> _Work request_
Print exactly the first lines of the records. Stop after the line containing "- If found, it", and leave every picture out.

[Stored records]
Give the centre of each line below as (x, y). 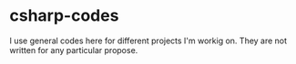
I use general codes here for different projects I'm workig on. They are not (148, 41)
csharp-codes (64, 16)
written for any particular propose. (74, 50)
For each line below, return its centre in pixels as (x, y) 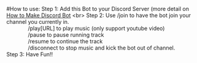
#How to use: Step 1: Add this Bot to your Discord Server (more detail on (98, 9)
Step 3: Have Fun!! (30, 54)
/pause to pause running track (66, 35)
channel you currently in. (38, 22)
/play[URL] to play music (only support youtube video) (96, 28)
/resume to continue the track (65, 41)
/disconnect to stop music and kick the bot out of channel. (102, 48)
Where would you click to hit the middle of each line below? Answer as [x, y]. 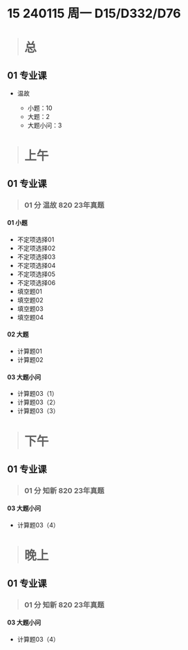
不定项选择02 [36, 248]
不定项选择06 [36, 282]
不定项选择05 [36, 274]
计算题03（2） [38, 402]
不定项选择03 [36, 257]
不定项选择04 [36, 265]
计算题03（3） [38, 411]
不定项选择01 [36, 240]
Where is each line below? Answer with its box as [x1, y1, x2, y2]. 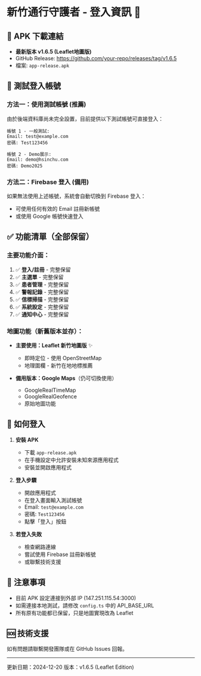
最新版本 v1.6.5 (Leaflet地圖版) [15, 48, 92, 55]
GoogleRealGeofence [24, 392, 77, 400]
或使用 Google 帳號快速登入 [15, 213, 84, 220]
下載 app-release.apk [24, 448, 77, 456]
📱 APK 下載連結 [7, 31, 64, 41]
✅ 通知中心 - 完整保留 [15, 311, 69, 318]
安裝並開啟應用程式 [24, 463, 72, 471]
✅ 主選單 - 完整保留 [15, 273, 64, 281]
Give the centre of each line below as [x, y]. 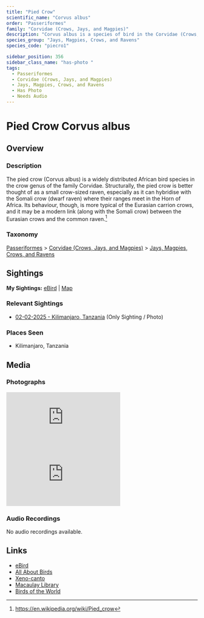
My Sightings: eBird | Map [39, 288]
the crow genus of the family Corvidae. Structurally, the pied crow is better [100, 185]
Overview [25, 148]
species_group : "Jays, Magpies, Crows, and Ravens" [73, 40]
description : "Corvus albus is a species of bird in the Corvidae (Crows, [103, 35]
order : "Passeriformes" [36, 23]
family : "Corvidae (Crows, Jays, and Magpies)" [68, 29]
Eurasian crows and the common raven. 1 [57, 218]
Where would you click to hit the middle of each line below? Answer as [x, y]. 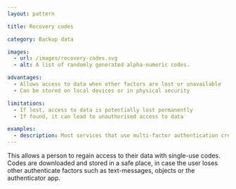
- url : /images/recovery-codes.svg [66, 58]
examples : [22, 129]
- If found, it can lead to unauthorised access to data [99, 117]
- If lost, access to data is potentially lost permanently [103, 110]
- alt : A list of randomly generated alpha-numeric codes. [102, 65]
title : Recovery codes [40, 26]
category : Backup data [40, 39]
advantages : [25, 78]
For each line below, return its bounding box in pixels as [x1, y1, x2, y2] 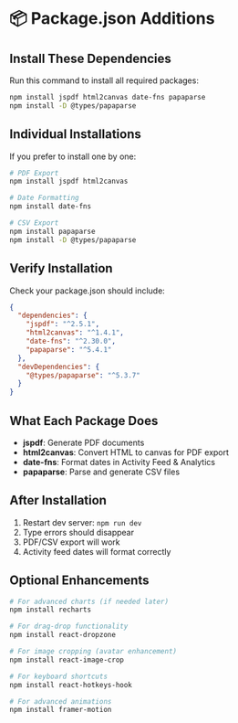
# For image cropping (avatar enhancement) [9, 647, 178, 656]
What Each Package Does [9, 413, 159, 429]
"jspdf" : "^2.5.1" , [26, 320, 100, 329]
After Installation [9, 493, 108, 508]
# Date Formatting [9, 194, 79, 203]
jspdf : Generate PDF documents [22, 437, 145, 448]
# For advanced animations [9, 696, 112, 706]
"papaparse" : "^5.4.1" [26, 345, 112, 354]
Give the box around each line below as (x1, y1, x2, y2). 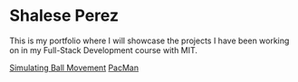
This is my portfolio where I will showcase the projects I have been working (9, 35, 290, 46)
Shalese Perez (9, 5, 120, 26)
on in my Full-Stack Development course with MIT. (9, 44, 197, 55)
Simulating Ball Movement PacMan (9, 62, 139, 73)
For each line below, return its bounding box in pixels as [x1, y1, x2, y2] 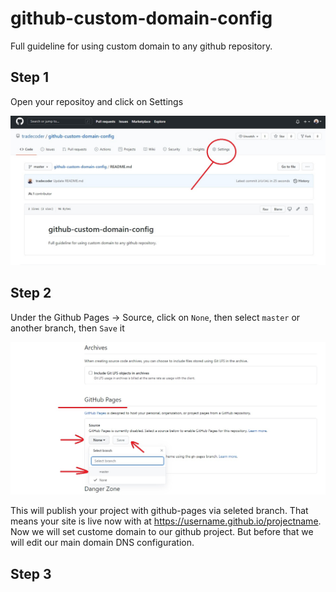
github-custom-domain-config [10, 7, 273, 30]
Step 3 [10, 565, 52, 582]
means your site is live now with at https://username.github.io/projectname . [10, 515, 322, 527]
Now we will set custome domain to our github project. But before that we [10, 526, 314, 538]
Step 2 [10, 285, 52, 302]
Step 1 [10, 69, 50, 86]
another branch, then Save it [10, 322, 125, 334]
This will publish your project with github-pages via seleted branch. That [10, 505, 309, 517]
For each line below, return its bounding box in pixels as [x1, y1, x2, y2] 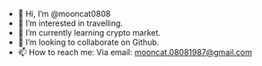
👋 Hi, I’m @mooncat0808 [17, 9, 111, 19]
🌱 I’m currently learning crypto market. [17, 28, 162, 37]
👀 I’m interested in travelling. [17, 18, 124, 29]
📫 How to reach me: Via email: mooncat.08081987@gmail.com [17, 47, 253, 57]
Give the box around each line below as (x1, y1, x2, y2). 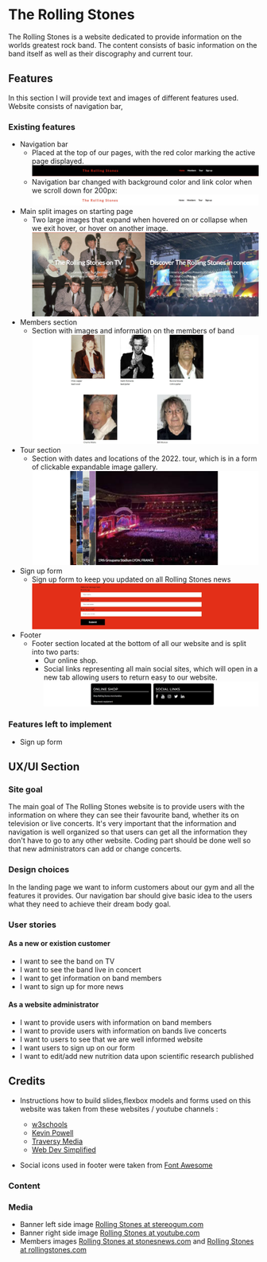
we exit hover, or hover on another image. (31, 223, 168, 232)
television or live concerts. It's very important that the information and (8, 819, 237, 828)
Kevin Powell (31, 1128, 74, 1137)
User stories (8, 919, 57, 930)
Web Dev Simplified (31, 1144, 97, 1155)
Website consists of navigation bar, (8, 101, 123, 111)
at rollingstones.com (19, 1245, 87, 1254)
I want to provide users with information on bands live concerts (19, 1026, 227, 1035)
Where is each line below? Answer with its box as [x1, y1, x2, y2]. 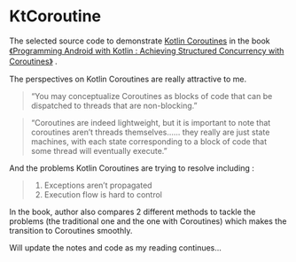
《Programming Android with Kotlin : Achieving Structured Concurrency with [9, 45, 284, 56]
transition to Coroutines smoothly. [9, 225, 133, 235]
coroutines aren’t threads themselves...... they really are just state [30, 127, 270, 137]
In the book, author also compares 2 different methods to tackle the [9, 206, 256, 217]
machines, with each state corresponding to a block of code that [30, 135, 268, 147]
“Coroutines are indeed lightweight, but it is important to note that [30, 117, 271, 127]
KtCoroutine [9, 6, 102, 27]
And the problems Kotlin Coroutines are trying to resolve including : [9, 162, 255, 173]
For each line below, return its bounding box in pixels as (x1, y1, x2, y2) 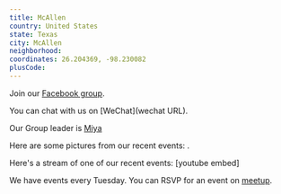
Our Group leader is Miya (9, 122, 102, 133)
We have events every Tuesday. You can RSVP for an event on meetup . (9, 174, 273, 185)
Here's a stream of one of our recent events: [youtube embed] (9, 157, 240, 168)
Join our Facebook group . (9, 87, 105, 99)
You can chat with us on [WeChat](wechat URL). (9, 105, 189, 116)
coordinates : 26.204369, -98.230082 (9, 55, 146, 64)
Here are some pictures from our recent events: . (9, 140, 190, 151)
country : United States (9, 22, 99, 31)
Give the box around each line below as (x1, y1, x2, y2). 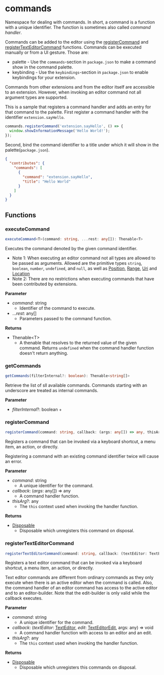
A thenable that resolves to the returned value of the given (19, 340, 137, 346)
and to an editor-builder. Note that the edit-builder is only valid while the (5, 590, 150, 596)
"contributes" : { (9, 161, 45, 166)
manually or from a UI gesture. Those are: (5, 49, 89, 55)
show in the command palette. (12, 64, 73, 70)
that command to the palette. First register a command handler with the (5, 109, 148, 115)
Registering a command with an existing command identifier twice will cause (5, 453, 159, 459)
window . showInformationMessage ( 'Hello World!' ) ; (9, 128, 110, 133)
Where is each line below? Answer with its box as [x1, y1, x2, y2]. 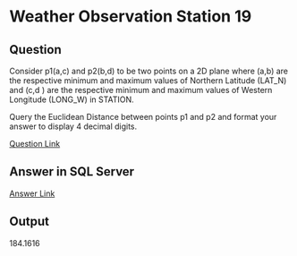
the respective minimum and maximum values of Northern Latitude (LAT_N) [9, 75, 287, 86]
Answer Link [9, 188, 55, 199]
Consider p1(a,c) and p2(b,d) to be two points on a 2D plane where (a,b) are [9, 65, 289, 76]
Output [9, 214, 49, 229]
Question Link [9, 139, 61, 149]
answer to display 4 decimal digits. [9, 121, 138, 132]
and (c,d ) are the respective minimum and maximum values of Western [9, 85, 273, 95]
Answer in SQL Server [9, 164, 135, 180]
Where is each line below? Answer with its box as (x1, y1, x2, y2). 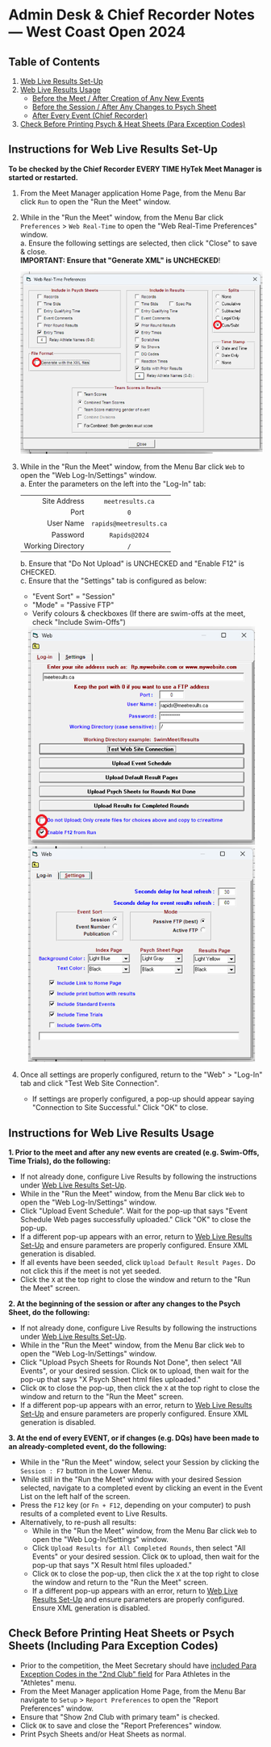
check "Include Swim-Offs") (31, 618, 127, 627)
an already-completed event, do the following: (8, 1442, 167, 1452)
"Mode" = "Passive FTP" (31, 600, 115, 610)
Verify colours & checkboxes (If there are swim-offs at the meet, (31, 609, 246, 618)
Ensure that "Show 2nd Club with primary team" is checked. (19, 1711, 220, 1721)
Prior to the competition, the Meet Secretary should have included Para (19, 1661, 256, 1670)
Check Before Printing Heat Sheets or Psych (8, 1627, 235, 1640)
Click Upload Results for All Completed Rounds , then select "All (31, 1544, 246, 1553)
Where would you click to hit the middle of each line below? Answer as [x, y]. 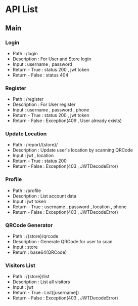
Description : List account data [44, 196]
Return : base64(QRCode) [40, 252]
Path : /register [28, 99]
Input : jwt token [29, 201]
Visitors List [20, 265]
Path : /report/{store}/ [35, 145]
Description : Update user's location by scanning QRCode [73, 150]
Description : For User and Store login [52, 59]
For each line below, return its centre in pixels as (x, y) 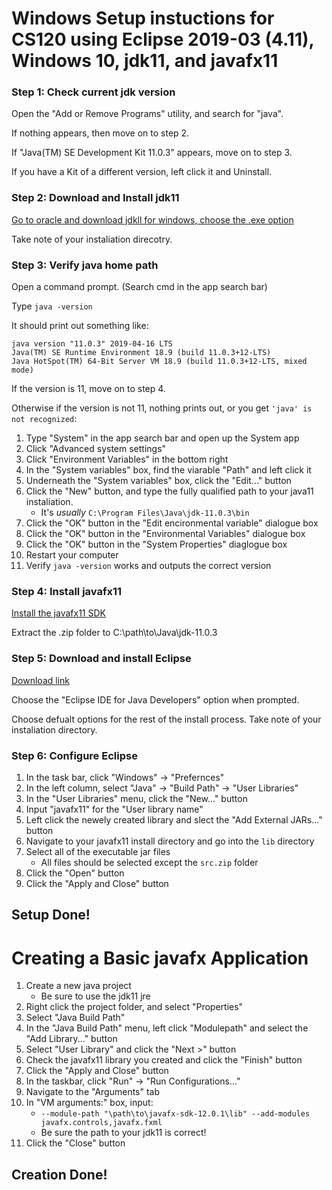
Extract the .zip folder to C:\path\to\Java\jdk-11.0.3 (114, 633)
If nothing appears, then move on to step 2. (100, 133)
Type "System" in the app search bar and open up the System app (162, 438)
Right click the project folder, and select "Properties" (134, 1007)
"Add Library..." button (71, 1039)
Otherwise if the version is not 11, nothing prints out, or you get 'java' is (162, 408)
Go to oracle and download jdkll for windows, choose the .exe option (152, 219)
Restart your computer (72, 555)
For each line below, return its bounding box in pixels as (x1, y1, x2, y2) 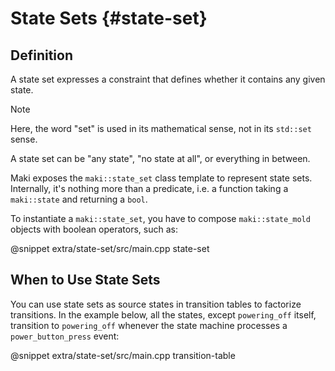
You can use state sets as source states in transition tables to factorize (10, 298, 302, 310)
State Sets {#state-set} (10, 7, 208, 30)
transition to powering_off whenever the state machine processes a (10, 319, 288, 331)
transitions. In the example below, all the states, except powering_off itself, (10, 308, 317, 321)
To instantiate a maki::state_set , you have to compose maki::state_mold (10, 213, 311, 224)
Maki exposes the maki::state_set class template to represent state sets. (10, 172, 313, 184)
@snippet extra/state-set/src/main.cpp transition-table (10, 349, 236, 361)
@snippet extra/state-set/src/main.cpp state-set (10, 243, 210, 254)
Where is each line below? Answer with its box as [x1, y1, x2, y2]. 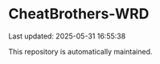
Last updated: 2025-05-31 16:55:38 [8, 31, 126, 41]
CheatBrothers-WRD [8, 5, 150, 23]
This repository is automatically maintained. [8, 46, 153, 56]
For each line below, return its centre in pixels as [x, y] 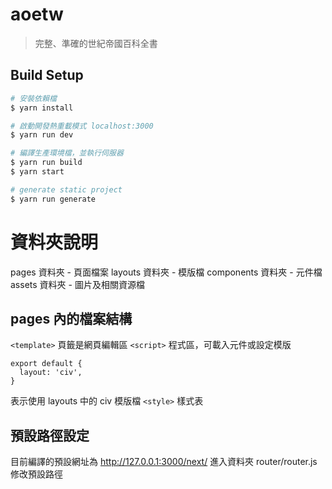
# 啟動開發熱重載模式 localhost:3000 [82, 126]
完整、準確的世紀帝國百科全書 [96, 43]
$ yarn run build [46, 163]
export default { [46, 364]
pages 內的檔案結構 [71, 318]
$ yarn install [42, 108]
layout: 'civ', [51, 373]
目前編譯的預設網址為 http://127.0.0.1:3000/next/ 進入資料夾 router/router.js [164, 462]
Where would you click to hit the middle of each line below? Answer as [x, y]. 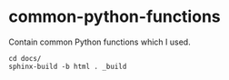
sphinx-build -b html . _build [68, 66]
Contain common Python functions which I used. [100, 42]
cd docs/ [25, 58]
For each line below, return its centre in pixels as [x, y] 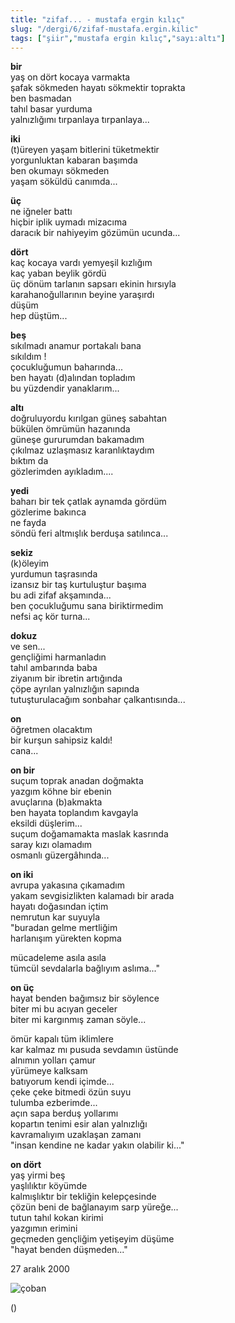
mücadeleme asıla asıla [58, 958]
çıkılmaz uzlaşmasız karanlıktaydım [82, 450]
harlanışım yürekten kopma [66, 938]
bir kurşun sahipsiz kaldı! [61, 740]
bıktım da [29, 461]
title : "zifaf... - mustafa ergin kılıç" [98, 19]
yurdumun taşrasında [54, 574]
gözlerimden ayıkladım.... [62, 472]
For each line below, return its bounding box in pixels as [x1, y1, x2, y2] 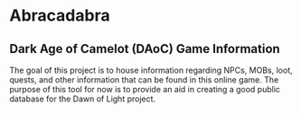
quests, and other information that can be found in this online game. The [9, 74, 279, 85]
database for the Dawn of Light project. [9, 93, 156, 104]
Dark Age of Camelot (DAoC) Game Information [9, 41, 280, 56]
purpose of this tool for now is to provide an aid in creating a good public [9, 84, 281, 94]
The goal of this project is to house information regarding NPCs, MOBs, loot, [9, 65, 294, 75]
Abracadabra [9, 5, 110, 26]
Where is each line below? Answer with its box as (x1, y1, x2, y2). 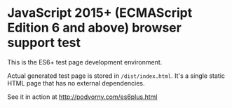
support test (7, 35, 81, 50)
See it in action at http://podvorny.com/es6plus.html (7, 93, 158, 101)
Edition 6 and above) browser (7, 20, 182, 36)
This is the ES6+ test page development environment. (7, 58, 163, 66)
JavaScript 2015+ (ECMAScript (7, 5, 193, 21)
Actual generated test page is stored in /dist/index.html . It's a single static (7, 72, 226, 80)
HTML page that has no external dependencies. (7, 79, 145, 87)
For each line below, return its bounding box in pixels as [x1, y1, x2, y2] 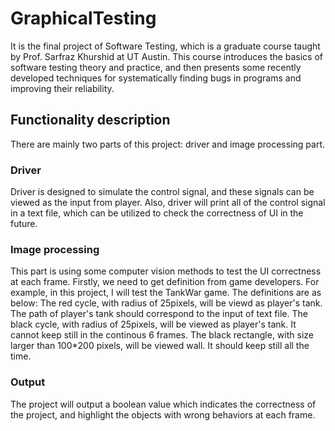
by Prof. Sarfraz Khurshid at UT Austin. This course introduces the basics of [10, 50, 323, 62]
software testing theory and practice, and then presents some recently [10, 61, 302, 73]
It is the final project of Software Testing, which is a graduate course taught [10, 40, 321, 52]
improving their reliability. [10, 82, 115, 94]
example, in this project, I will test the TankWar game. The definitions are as [10, 287, 322, 299]
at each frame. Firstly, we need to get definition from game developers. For [10, 276, 320, 288]
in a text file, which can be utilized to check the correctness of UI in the [10, 207, 304, 219]
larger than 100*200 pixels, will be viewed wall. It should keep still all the [10, 340, 310, 352]
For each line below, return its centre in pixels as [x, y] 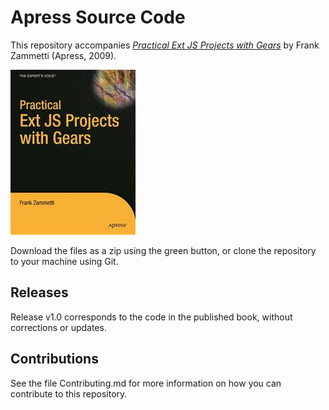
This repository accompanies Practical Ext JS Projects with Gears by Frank [165, 45]
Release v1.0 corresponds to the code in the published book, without [151, 317]
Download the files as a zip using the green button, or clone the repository [163, 250]
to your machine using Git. [64, 261]
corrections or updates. [58, 327]
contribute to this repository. [69, 393]
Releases [39, 292]
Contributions [54, 359]
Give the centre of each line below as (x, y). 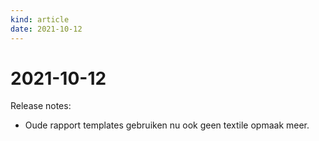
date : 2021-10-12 (46, 29)
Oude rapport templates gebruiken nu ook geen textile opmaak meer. (167, 125)
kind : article (40, 19)
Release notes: (41, 106)
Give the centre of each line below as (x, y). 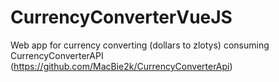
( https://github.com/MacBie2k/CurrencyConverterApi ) (121, 66)
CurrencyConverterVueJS (121, 17)
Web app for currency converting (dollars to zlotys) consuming (140, 45)

> _Response to this exercise_
Give the centre of each line below as (x, y). 
I use general codes here for different projects I'm workig on. They are not (148, 41)
csharp-codes (64, 16)
written for any particular propose. (74, 50)
For each line below, return its centre in pixels as (x, y) 
#How to use: Step 1: Add this Bot to your Discord Server (more detail on (98, 9)
Step 3: Have Fun!! (30, 54)
/pause to pause running track (66, 35)
channel you currently in. (38, 22)
/play[URL] to play music (only support youtube video) (96, 28)
/resume to continue the track (65, 41)
/disconnect to stop music and kick the bot out of channel. (102, 48)
Where would you click to hit the middle of each line below? Answer as [x, y]. 
不定项选择02 [36, 248]
不定项选择06 [36, 282]
不定项选择05 [36, 274]
计算题03（2） [38, 402]
不定项选择03 [36, 257]
不定项选择04 [36, 265]
计算题03（3） [38, 411]
不定项选择01 [36, 240]
Where is each line below? Answer with its box as [x1, y1, x2, y2]. 
最新版本 v1.6.5 (Leaflet地圖版) [15, 48, 92, 55]
GoogleRealGeofence [24, 392, 77, 400]
或使用 Google 帳號快速登入 [15, 213, 84, 220]
下載 app-release.apk [24, 448, 77, 456]
📱 APK 下載連結 [7, 31, 64, 41]
✅ 通知中心 - 完整保留 [15, 311, 69, 318]
安裝並開啟應用程式 [24, 463, 72, 471]
✅ 主選單 - 完整保留 [15, 273, 64, 281]
Give the centre of each line below as [x, y]. 
My Sightings: eBird | Map [39, 288]
the crow genus of the family Corvidae. Structurally, the pied crow is better [100, 185]
Overview [25, 148]
species_group : "Jays, Magpies, Crows, and Ravens" [73, 40]
description : "Corvus albus is a species of bird in the Corvidae (Crows, [103, 35]
order : "Passeriformes" [36, 23]
family : "Corvidae (Crows, Jays, and Magpies)" [68, 29]
Eurasian crows and the common raven. 1 [57, 218]
Where would you click to hit the middle of each line below? Answer as [x, y]. 
- url : /images/recovery-codes.svg [66, 58]
examples : [22, 129]
- If found, it can lead to unauthorised access to data [99, 117]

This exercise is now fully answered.